'''

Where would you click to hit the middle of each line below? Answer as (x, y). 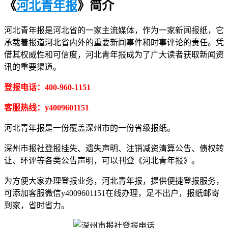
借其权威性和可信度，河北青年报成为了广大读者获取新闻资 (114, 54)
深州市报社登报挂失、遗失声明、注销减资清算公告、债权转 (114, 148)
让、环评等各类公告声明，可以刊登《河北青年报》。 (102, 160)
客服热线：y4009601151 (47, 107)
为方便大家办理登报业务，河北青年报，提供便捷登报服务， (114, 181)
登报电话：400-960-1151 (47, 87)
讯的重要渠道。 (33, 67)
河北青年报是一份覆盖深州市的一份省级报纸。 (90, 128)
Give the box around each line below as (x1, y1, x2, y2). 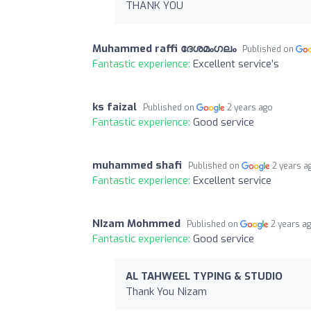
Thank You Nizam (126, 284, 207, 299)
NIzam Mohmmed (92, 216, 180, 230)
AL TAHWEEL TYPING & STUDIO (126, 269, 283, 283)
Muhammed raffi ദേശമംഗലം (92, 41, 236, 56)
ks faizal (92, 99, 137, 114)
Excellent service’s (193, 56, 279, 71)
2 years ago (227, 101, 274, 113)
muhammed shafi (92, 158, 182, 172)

'''
'''

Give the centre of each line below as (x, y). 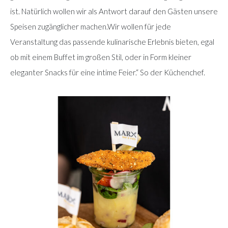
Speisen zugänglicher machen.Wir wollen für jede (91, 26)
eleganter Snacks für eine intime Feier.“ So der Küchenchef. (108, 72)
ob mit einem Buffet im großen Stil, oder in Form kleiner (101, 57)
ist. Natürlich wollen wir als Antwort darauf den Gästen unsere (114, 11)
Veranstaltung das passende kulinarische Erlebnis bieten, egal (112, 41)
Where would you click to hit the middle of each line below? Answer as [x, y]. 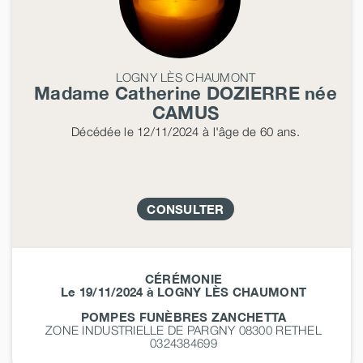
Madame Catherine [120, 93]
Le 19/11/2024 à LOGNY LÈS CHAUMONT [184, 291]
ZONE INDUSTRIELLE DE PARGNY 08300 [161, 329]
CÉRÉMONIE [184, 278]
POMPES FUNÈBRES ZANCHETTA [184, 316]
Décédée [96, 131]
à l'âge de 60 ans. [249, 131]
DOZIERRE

'''

*TO DO*: Extract from the records above the lines from the one containing "AL TAHWEEL TYPING" to the one containing "muhammed shafi (92, 158, 182, 172)", both lines included, exactly as they appear and with nothing else.

*ANSWER SECTION*:
AL TAHWEEL TYPING & STUDIO (126, 269, 283, 283)
Muhammed raffi ദേശമംഗലം (92, 41, 236, 56)
ks faizal (92, 99, 137, 114)
Excellent service’s (193, 56, 279, 71)
2 years ago (227, 101, 274, 113)
muhammed shafi (92, 158, 182, 172)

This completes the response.